Après s’être incliné devant les sachems, le chef reprit sa place au milieu d’un murmure de satisfaction causé par ses chaleureuses paroles.

Bien que ces deux discours fussent dans le programme de la cérémonie, que chacun sût à quoi s’en tenir sur le résultat de la séance, cependant les chefs incriminés avaient tant de sympathie dans la nation, que bien des personnes espéraient encore qu’ils se réconcilieraient au dernier moment, lorsqu’ils se verraient sur le point d’être bannis.

Ce qu’il y avait surtout d’étrange dans la haine qui séparait ces deux hommes, c’est que la cause en était complètement ignorée et que personne ne savait à quoi l’attribuer.

Lorsque le silence fut rétabli, le plus ancien sachem, après avoir consulté ses collègues à voix basse, prit la parole :

« Que la Panthère-Bondissante et l’Épervier soient introduits en notre présence. »

Alors, aux deux angles opposés de la place, la foule se fendit comme un fruit mûr et livra passage à un petit groupe de cinq ou six chefs au milieu desquels marchaient les deux accusés.

Lorsqu’ils se rencontrèrent, ils demeurèrent impassibles, une légère contraction des sourcils fut la seule preuve d’émotion qu’ils donnèrent en ce trouvant face à face.

C’étaient deux hommes de vingt-cinq à vingt-huit ans à peu près, d’une taille, haute et bien découplée, d’une apparence martiale. Ils portaient leur grand costume et leurs peintures de guerre.

Leurs armes étaient tenues par leurs amis respectifs.

Ils se présentèrent au conseil avec un visage respectueux et une contenance modeste, qui leur attira des compliments unanimes de la part des assistants.

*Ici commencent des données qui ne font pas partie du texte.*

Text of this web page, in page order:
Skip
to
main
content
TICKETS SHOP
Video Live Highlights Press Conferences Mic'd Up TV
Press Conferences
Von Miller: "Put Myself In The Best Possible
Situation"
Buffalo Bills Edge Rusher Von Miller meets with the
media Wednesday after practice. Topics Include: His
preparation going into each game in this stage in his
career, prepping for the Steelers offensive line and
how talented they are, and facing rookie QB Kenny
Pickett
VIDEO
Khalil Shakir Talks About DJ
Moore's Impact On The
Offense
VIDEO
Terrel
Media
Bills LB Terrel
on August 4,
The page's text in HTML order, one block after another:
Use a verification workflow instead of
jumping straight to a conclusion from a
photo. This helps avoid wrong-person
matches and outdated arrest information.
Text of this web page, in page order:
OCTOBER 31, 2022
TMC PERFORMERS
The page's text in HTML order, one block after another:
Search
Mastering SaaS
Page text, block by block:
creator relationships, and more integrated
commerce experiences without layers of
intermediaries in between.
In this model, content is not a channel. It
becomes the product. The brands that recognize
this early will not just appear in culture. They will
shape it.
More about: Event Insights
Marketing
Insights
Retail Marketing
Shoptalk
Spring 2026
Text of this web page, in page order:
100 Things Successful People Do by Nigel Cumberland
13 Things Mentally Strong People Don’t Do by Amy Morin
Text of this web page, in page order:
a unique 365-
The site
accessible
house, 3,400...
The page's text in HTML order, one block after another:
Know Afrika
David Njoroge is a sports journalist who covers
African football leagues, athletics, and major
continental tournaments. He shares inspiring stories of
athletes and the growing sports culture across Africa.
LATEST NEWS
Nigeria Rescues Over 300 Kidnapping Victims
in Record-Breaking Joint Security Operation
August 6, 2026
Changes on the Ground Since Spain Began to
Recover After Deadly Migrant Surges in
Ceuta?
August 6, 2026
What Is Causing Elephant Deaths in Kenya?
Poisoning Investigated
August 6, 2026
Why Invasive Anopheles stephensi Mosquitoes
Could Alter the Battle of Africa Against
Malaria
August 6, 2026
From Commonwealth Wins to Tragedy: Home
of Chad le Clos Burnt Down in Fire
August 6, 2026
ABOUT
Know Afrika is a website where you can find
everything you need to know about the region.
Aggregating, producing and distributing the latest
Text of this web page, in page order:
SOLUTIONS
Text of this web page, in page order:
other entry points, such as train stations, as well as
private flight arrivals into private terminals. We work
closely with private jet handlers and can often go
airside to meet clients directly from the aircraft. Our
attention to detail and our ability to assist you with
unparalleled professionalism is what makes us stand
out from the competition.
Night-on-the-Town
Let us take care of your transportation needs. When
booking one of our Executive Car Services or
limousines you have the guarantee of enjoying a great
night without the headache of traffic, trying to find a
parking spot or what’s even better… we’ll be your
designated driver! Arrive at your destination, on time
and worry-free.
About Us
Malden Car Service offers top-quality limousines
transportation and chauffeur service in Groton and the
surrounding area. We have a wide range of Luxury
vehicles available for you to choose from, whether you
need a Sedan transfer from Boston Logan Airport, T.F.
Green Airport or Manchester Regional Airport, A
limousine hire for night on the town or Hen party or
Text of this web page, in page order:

Après les avoir considérés, d’un air triste et bienveillant à la fois pendant un assez long laps de temps, le plus ancien sachem se leva avec effort, et, soutenu par deux de ses collègues qui le tenaient par-dessous les bras, il prit enfin la parole avec un accent mélancolique, d’une voix faible et entrecoupée :

« Guerriers, mes enfants chéris, dit-il, de l’endroit où vous vous teniez vous avez entendu l’accusation qui a été prononcée contre vous : qu’avez-vous à dire pour votre défense, ces paroles sont-elles vraies ? Avez-vous, en effet, l’un pour l’autre cette haine cruelle et irréconciliable ? Répondez. »

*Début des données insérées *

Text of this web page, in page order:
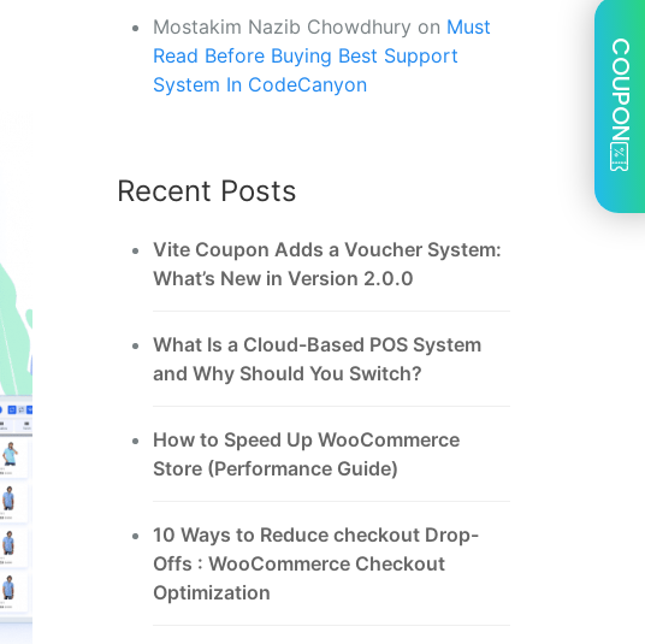
Mostakim Nazib Chowdhury on Must
Read Before Buying Best Support
System In CodeCanyon
Recent Posts
Vite Coupon Adds a Voucher System:
What’s New in Version 2.0.0
What Is a Cloud-Based POS System
and Why Should You Switch?
How to Speed Up WooCommerce
Store (Performance Guide)
10 Ways to Reduce checkout Drop-
Offs : WooCommerce Checkout
Optimization
COUPON
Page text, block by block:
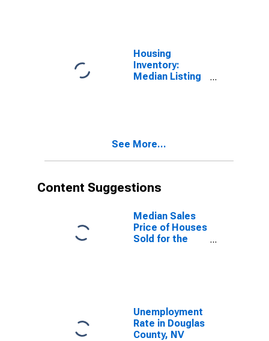
Housing
Inventory:
Median Listing
See More...
Content Suggestions
Median Sales
Price of Houses
Sold for the
Unemployment
Rate in Douglas
County, NV
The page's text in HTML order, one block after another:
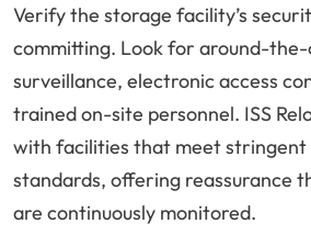
Verify the storage facility’s
committing. Look for around-the-
surveillance, electronic access
trained on-site personnel. ISS
with facilities that meet stringent
standards, offering reassurance
are continuously monitored.
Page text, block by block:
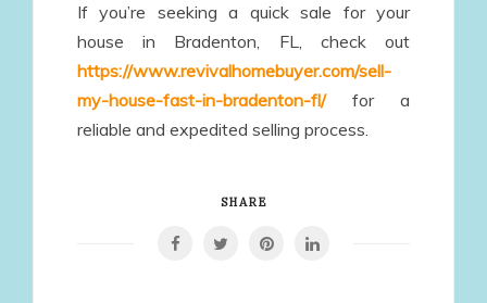
If you’re seeking a quick sale for your
house in Bradenton, FL, check out
https://www.revivalhomebuyer.com/sell-
my-house-fast-in-bradenton-fl/for a
reliable and expedited selling process.
SHARE
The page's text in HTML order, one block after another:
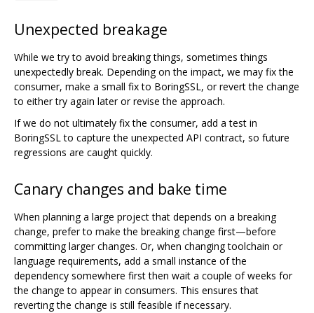
Unexpected breakage
While we try to avoid breaking things, sometimes things
unexpectedly break. Depending on the impact, we may fix the
consumer, make a small fix to BoringSSL, or revert the change
to either try again later or revise the approach.
If we do not ultimately fix the consumer, add a test in
BoringSSL to capture the unexpected API contract, so future
regressions are caught quickly.
Canary changes and bake time
When planning a large project that depends on a breaking
change, prefer to make the breaking change first—before
committing larger changes. Or, when changing toolchain or
language requirements, add a small instance of the
dependency somewhere first then wait a couple of weeks for
the change to appear in consumers. This ensures that
reverting the change is still feasible if necessary.
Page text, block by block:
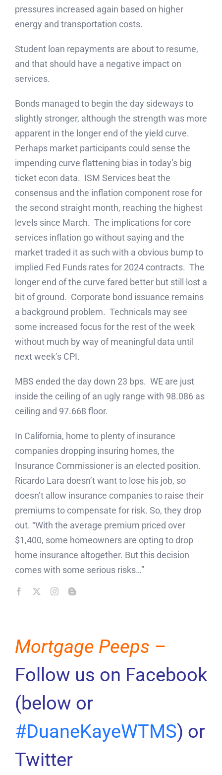
pressures increased again based on higher
energy and transportation costs.
Student loan repayments are about to resume,
and that should have a negative impact on
services.
Bonds managed to begin the day sideways to
slightly stronger, although the strength was more
apparent in the longer end of the yield curve.
Perhaps market participants could sense the
impending curve flattening bias in today’s big
ticket econ data. ISM Services beat the
consensus and the inflation component rose for
the second straight month, reaching the highest
levels since March. The implications for core
services inflation go without saying and the
market traded it as such with a obvious bump to
implied Fed Funds rates for 2024 contracts. The
longer end of the curve fared better but still lost a
bit of ground. Corporate bond issuance remains
a background problem. Technicals may see
some increased focus for the rest of the week
without much by way of meaningful data until
next week’s CPI.
MBS ended the day down 23 bps. WE are just
inside the ceiling of an ugly range with 98.086 as
ceiling and 97.668 floor.
In California, home to plenty of insurance
companies dropping insuring homes, the
Insurance Commissioner is an elected position.
Ricardo Lara doesn’t want to lose his job, so
doesn’t allow insurance companies to raise their
premiums to compensate for risk. So, they drop
out. “With the average premium priced over
$1,400, some homeowners are opting to drop
home insurance altogether. But this decision
comes with some serious risks…”
Mortgage Peeps –
Follow us on Facebook
(below or
#DuaneKayeWTMS) or
Twitter

Les deux chefs baissèrent silencieusement la tête.

Le sachem reprit :

« Mes enfants chéris, j’étais bien vieux déjà, moi qui compte près de cent hivers, lorsque votre mère, une enfant que j’avais vue naître aussi, vous mit au monde ; c’est moi qui, le premier, vous ai enseigné à vous servir des armes qui, plus tard, dans vos mains vigoureuses, sont devenues si redoutables. Lorsque je suis si près de mes derniers jours, au moment où je vais m’endormir du sommeil éternel pour ne me réveiller que dans les prairies bienheureuses, donnez-moi une consolation suprême qui me rendra le plus heureux des hommes et me payera de toutes les douleurs que vous m’avez causées. Voyons, mes enfants, un bon mouvement du cœur ; vous êtes jeunes, aventureux, l’amour seul doit trouver place dans vos âmes, la haine est une passion de l’âge mûr, elle ne sied pas à la jeunesse ; tendez-vous ces mains loyales, embrassez-vous comme deux frères que vous êtes, et que tout soit à jamais oublié entre vous, je vous en prie, mes enfants ; on ne résiste pas aux prières d’un vieillard si près de la tombe que je le suis. »

Il y eut un moment d’anxiété suprême dans la foule, chacun attendait, la poitrine oppressée, le cœur serré, ce qui allait advenir.

Les deux chefs jetèrent un regard attendri sur le vieux sachem, qui les considérait avec des larmes dans les yeux, ils tournèrent la tête l’un vers l’autre ; leurs lèvres tremblèrent comme s’ils avaient voulu parler ; un mouvement nerveux agita tout leur corps, mais aucun son ne sortit de leur bouche, leurs bras restèrent inertes à leur côté.